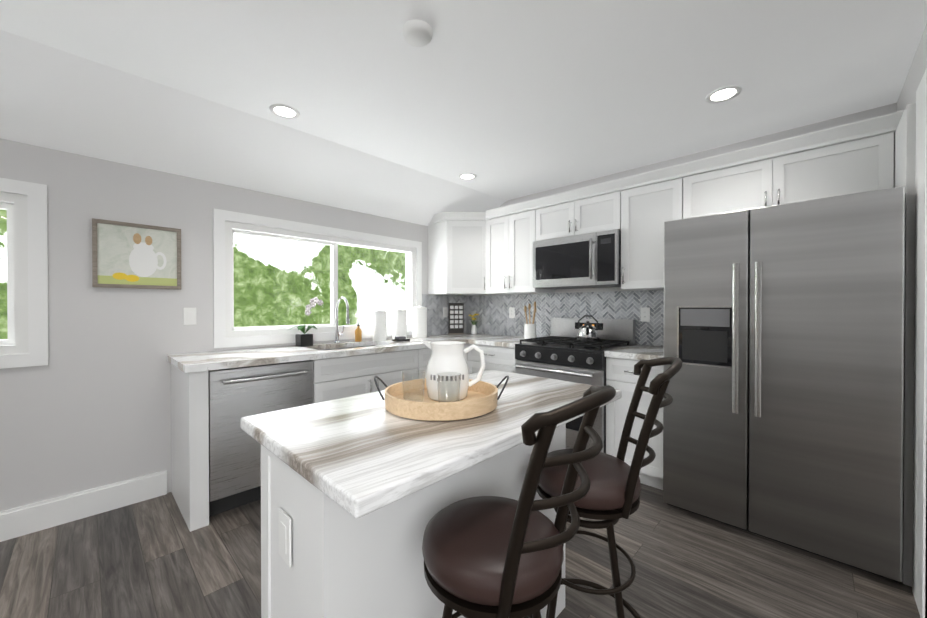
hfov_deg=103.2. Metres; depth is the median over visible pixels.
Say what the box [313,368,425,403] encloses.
base cabinet
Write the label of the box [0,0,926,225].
ceiling
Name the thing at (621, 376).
base cabinet
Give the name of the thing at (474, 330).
flower vase
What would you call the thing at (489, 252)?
upper cabinet
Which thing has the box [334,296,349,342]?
faucet
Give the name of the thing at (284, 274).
backdrop
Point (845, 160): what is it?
upper cabinet
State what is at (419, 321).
canister
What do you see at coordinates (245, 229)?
window
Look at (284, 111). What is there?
recessed light
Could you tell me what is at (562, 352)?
range
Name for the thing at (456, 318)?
sign
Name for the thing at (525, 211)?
upper cabinet
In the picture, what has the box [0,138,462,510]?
wall
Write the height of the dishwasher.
0.871 m
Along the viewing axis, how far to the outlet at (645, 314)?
3.03 m
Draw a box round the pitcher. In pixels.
[421,340,485,401]
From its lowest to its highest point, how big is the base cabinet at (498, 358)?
0.874 m
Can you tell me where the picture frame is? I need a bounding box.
[92,218,180,289]
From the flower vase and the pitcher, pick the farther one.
the flower vase
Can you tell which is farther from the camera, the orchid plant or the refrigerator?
the orchid plant
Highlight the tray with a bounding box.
[374,375,508,420]
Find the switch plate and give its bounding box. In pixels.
[183,308,195,324]
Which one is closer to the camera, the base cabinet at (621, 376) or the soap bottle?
the base cabinet at (621, 376)
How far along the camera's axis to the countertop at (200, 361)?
2.55 m
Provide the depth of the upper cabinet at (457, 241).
3.82 m
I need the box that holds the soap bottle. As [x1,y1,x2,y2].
[355,322,361,341]
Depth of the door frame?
1.48 m
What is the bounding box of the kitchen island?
[241,370,621,617]
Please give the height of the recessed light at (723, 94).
0.006 m
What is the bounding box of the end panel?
[894,102,915,586]
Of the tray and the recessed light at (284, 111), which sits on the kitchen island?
the tray
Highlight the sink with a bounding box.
[322,345,376,350]
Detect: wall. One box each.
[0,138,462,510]
[470,103,896,345]
[897,24,926,110]
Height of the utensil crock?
0.370 m
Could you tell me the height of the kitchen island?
0.922 m
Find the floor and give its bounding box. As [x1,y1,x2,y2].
[0,483,920,617]
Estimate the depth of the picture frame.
2.30 m
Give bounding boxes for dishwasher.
[208,360,312,516]
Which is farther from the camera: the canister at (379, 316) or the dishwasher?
the canister at (379, 316)
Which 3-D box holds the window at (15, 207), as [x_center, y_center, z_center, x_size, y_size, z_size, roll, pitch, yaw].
[-2.705,-0.186,1.725,0.128,1.000,1.000,0,0,44]
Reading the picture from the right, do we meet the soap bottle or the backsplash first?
the backsplash
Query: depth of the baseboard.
2.13 m
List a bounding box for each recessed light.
[269,104,299,118]
[458,173,476,179]
[706,85,741,102]
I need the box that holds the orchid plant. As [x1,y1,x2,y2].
[289,297,322,346]
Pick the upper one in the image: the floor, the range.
the range
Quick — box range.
[515,318,635,452]
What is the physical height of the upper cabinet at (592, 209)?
0.361 m
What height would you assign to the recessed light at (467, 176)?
0.006 m
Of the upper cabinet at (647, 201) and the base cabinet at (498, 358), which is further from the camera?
the base cabinet at (498, 358)
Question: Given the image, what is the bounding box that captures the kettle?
[576,315,599,340]
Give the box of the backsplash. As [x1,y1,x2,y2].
[422,290,663,345]
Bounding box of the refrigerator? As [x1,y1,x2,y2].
[663,186,904,581]
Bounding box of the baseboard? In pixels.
[0,470,166,541]
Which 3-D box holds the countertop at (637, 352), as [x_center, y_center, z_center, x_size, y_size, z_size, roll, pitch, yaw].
[1.383,0.321,2.718,0.416,0.040,0.636,0,0,44]
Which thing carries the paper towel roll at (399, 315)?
on the countertop at (200, 361)
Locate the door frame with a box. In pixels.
[912,68,926,617]
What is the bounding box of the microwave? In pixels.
[533,229,620,288]
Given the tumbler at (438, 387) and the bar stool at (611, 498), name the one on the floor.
the bar stool at (611, 498)
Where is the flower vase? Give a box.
[469,313,478,334]
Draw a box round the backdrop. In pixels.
[0,210,405,338]
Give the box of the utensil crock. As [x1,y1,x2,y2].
[524,302,535,338]
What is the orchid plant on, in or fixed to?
on the countertop at (200, 361)
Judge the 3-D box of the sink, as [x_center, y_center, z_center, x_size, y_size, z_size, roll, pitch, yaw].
[-0.926,0.441,3.041,0.424,0.200,0.704,0,0,44]
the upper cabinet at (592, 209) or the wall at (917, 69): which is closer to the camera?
the wall at (917, 69)
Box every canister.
[372,308,386,340]
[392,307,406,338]
[412,305,426,337]
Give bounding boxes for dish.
[392,336,409,341]
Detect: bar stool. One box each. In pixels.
[422,385,615,617]
[528,357,682,617]
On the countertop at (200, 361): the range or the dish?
the dish
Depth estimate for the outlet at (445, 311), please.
4.21 m
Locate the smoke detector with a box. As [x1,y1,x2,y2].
[402,19,432,46]
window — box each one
[0,178,47,368]
[213,208,421,347]
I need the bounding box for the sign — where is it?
[448,303,463,334]
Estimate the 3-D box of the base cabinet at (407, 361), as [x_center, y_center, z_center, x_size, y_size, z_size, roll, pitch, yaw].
[-0.415,0.775,3.574,0.616,0.874,0.678,0,0,44]
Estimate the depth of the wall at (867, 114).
2.73 m
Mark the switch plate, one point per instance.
(189, 316)
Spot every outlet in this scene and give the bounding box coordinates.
[443,307,447,316]
[509,307,514,317]
[640,308,649,321]
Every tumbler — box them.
[402,369,424,401]
[437,372,460,401]
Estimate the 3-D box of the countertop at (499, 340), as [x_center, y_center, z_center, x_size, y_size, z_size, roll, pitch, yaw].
[0.480,0.315,3.594,0.550,0.040,0.638,0,0,44]
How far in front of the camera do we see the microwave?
3.03 m
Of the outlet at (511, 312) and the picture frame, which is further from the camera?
the outlet at (511, 312)
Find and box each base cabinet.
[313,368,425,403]
[371,344,467,375]
[468,343,516,373]
[606,357,662,489]
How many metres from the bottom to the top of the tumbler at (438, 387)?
0.100 m
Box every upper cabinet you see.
[428,210,499,295]
[488,206,515,293]
[516,202,554,293]
[536,182,619,240]
[620,166,683,290]
[684,114,899,218]
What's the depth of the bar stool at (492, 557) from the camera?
0.70 m
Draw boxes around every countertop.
[167,333,494,372]
[467,335,526,347]
[604,344,663,359]
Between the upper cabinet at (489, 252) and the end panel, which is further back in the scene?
the upper cabinet at (489, 252)
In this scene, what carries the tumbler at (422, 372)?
on the tray
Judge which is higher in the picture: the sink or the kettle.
the kettle
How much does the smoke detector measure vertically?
0.032 m
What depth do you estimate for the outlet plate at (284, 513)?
0.91 m
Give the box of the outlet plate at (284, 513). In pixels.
[279,508,290,566]

● Exercise prompt
An exact copy of all the records is required, with the pictures omitted.

● Answer to the problem
hfov_deg=103.2. Metres; depth is the median over visible pixels.
Say what the box [313,368,425,403] encloses.
base cabinet
Write the label of the box [0,0,926,225].
ceiling
Name the thing at (621, 376).
base cabinet
Give the name of the thing at (474, 330).
flower vase
What would you call the thing at (489, 252)?
upper cabinet
Which thing has the box [334,296,349,342]?
faucet
Give the name of the thing at (284, 274).
backdrop
Point (845, 160): what is it?
upper cabinet
State what is at (419, 321).
canister
What do you see at coordinates (245, 229)?
window
Look at (284, 111). What is there?
recessed light
Could you tell me what is at (562, 352)?
range
Name for the thing at (456, 318)?
sign
Name for the thing at (525, 211)?
upper cabinet
In the picture, what has the box [0,138,462,510]?
wall
Write the height of the dishwasher.
0.871 m
Along the viewing axis, how far to the outlet at (645, 314)?
3.03 m
Draw a box round the pitcher. In pixels.
[421,340,485,401]
From its lowest to its highest point, how big is the base cabinet at (498, 358)?
0.874 m
Can you tell me where the picture frame is? I need a bounding box.
[92,218,180,289]
From the flower vase and the pitcher, pick the farther one.
the flower vase
Can you tell which is farther from the camera, the orchid plant or the refrigerator?
the orchid plant
Highlight the tray with a bounding box.
[374,375,508,420]
Find the switch plate and give its bounding box. In pixels.
[183,308,195,324]
Which one is closer to the camera, the base cabinet at (621, 376) or the soap bottle?
the base cabinet at (621, 376)
How far along the camera's axis to the countertop at (200, 361)?
2.55 m
Provide the depth of the upper cabinet at (457, 241).
3.82 m
I need the box that holds the soap bottle. As [x1,y1,x2,y2].
[355,322,361,341]
Depth of the door frame?
1.48 m
What is the bounding box of the kitchen island?
[241,370,621,617]
Please give the height of the recessed light at (723, 94).
0.006 m
What is the bounding box of the end panel?
[894,102,915,586]
Of the tray and the recessed light at (284, 111), which sits on the kitchen island?
the tray
Highlight the sink with a bounding box.
[322,345,376,350]
Detect: wall. One box each.
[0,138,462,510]
[470,103,896,345]
[897,24,926,110]
Height of the utensil crock?
0.370 m
Could you tell me the height of the kitchen island?
0.922 m
Find the floor and give its bounding box. As [x1,y1,x2,y2].
[0,483,920,617]
Estimate the depth of the picture frame.
2.30 m
Give bounding boxes for dishwasher.
[208,360,312,516]
Which is farther from the camera: the canister at (379, 316) or the dishwasher?
the canister at (379, 316)
Which 3-D box holds the window at (15, 207), as [x_center, y_center, z_center, x_size, y_size, z_size, roll, pitch, yaw].
[-2.705,-0.186,1.725,0.128,1.000,1.000,0,0,44]
Reading the picture from the right, do we meet the soap bottle or the backsplash first?
the backsplash
Query: depth of the baseboard.
2.13 m
List a bounding box for each recessed light.
[269,104,299,118]
[458,173,476,179]
[706,85,741,102]
I need the box that holds the orchid plant. As [x1,y1,x2,y2].
[289,297,322,346]
Pick the upper one in the image: the floor, the range.
the range
Quick — box range.
[515,318,635,452]
What is the physical height of the upper cabinet at (592, 209)?
0.361 m
What height would you assign to the recessed light at (467, 176)?
0.006 m
Of the upper cabinet at (647, 201) and the base cabinet at (498, 358), which is further from the camera?
the base cabinet at (498, 358)
Question: Given the image, what is the bounding box that captures the kettle?
[576,315,599,340]
Give the box of the backsplash. As [x1,y1,x2,y2].
[422,290,663,345]
Bounding box of the refrigerator? As [x1,y1,x2,y2].
[663,186,904,581]
Bounding box of the baseboard? In pixels.
[0,470,166,541]
Which 3-D box holds the countertop at (637, 352), as [x_center, y_center, z_center, x_size, y_size, z_size, roll, pitch, yaw].
[1.383,0.321,2.718,0.416,0.040,0.636,0,0,44]
Which thing carries the paper towel roll at (399, 315)?
on the countertop at (200, 361)
Locate the door frame with a box. In pixels.
[912,68,926,617]
What is the bounding box of the microwave? In pixels.
[533,229,620,288]
Given the tumbler at (438, 387) and the bar stool at (611, 498), name the one on the floor.
the bar stool at (611, 498)
Where is the flower vase? Give a box.
[469,313,478,334]
Draw a box round the backdrop. In pixels.
[0,210,405,338]
Give the box of the utensil crock. As [x1,y1,x2,y2].
[524,302,535,338]
What is the orchid plant on, in or fixed to?
on the countertop at (200, 361)
Judge the 3-D box of the sink, as [x_center, y_center, z_center, x_size, y_size, z_size, roll, pitch, yaw].
[-0.926,0.441,3.041,0.424,0.200,0.704,0,0,44]
the upper cabinet at (592, 209) or the wall at (917, 69): which is closer to the camera?
the wall at (917, 69)
Box every canister.
[372,308,386,340]
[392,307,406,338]
[412,305,426,337]
Give bounding boxes for dish.
[392,336,409,341]
Detect: bar stool. One box each. In pixels.
[422,385,615,617]
[528,357,682,617]
On the countertop at (200, 361): the range or the dish?
the dish
Depth estimate for the outlet at (445, 311), please.
4.21 m
Locate the smoke detector with a box. As [x1,y1,x2,y2].
[402,19,432,46]
window — box each one
[0,178,47,368]
[213,208,421,347]
I need the bounding box for the sign — where is it?
[448,303,463,334]
Estimate the 3-D box of the base cabinet at (407, 361), as [x_center, y_center, z_center, x_size, y_size, z_size, roll, pitch, yaw].
[-0.415,0.775,3.574,0.616,0.874,0.678,0,0,44]
Estimate the depth of the wall at (867, 114).
2.73 m
Mark the switch plate, one point per instance.
(189, 316)
Spot every outlet in this scene and give the bounding box coordinates.
[443,307,447,316]
[509,307,514,317]
[640,308,649,321]
Every tumbler — box them.
[402,369,424,401]
[437,372,460,401]
Estimate the 3-D box of the countertop at (499, 340), as [x_center, y_center, z_center, x_size, y_size, z_size, roll, pitch, yaw].
[0.480,0.315,3.594,0.550,0.040,0.638,0,0,44]
How far in front of the camera do we see the microwave?
3.03 m
Of the outlet at (511, 312) and the picture frame, which is further from the camera?
the outlet at (511, 312)
Find and box each base cabinet.
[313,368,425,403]
[371,344,467,375]
[468,343,516,373]
[606,357,662,489]
How many metres from the bottom to the top of the tumbler at (438, 387)?
0.100 m
Box every upper cabinet you see.
[428,210,499,295]
[488,206,515,293]
[516,202,554,293]
[536,182,619,240]
[620,166,683,290]
[684,114,899,218]
What's the depth of the bar stool at (492, 557) from the camera?
0.70 m
Draw boxes around every countertop.
[167,333,494,372]
[467,335,526,347]
[604,344,663,359]
Between the upper cabinet at (489, 252) and the end panel, which is further back in the scene?
the upper cabinet at (489, 252)
In this scene, what carries the tumbler at (422, 372)?
on the tray
Judge which is higher in the picture: the sink or the kettle.
the kettle
How much does the smoke detector measure vertically?
0.032 m
What depth do you estimate for the outlet plate at (284, 513)?
0.91 m
Give the box of the outlet plate at (284, 513). In pixels.
[279,508,290,566]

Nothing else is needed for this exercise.